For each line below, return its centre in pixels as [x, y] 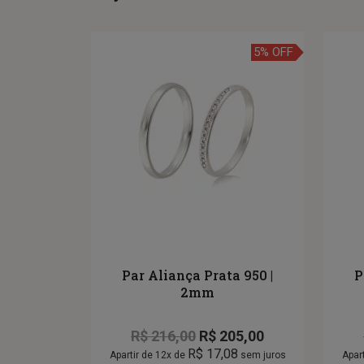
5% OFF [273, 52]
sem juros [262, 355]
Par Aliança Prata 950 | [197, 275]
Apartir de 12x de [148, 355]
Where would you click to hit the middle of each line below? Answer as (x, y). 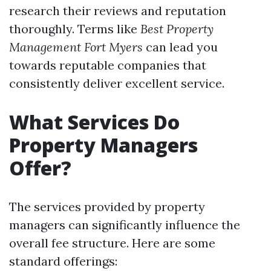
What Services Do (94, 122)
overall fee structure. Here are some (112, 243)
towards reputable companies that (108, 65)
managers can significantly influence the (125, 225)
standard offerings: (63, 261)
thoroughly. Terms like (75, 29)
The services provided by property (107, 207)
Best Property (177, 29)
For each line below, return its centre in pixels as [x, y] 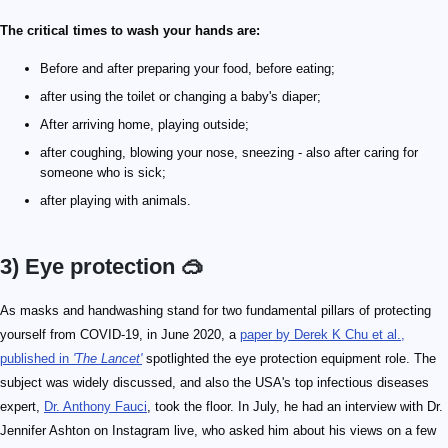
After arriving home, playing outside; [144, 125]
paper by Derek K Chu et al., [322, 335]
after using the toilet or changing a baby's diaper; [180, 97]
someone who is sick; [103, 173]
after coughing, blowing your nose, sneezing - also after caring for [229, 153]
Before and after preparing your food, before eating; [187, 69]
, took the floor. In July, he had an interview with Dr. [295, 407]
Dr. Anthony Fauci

* _About this task_
Each line from the first line of the listing above through the line containing "After arriving home, playing" is to be written out exactly, and the pictures are to be left out.

* _Response to the task_
For each line below, return its centre in pixels as [x, y] 
5% OFF [273, 52]
sem juros [262, 355]
Par Aliança Prata 950 | [197, 275]
Apartir de 12x de [148, 355]
Where would you click to hit the middle of each line below? Answer as (x, y). 
What Services Do (94, 122)
overall fee structure. Here are some (112, 243)
towards reputable companies that (108, 65)
managers can significantly influence the (125, 225)
standard offerings: (63, 261)
thoroughly. Terms like (75, 29)
The services provided by property (107, 207)
Best Property (177, 29)
For each line below, return its centre in pixels as [x, y] 
After arriving home, playing outside; [144, 125]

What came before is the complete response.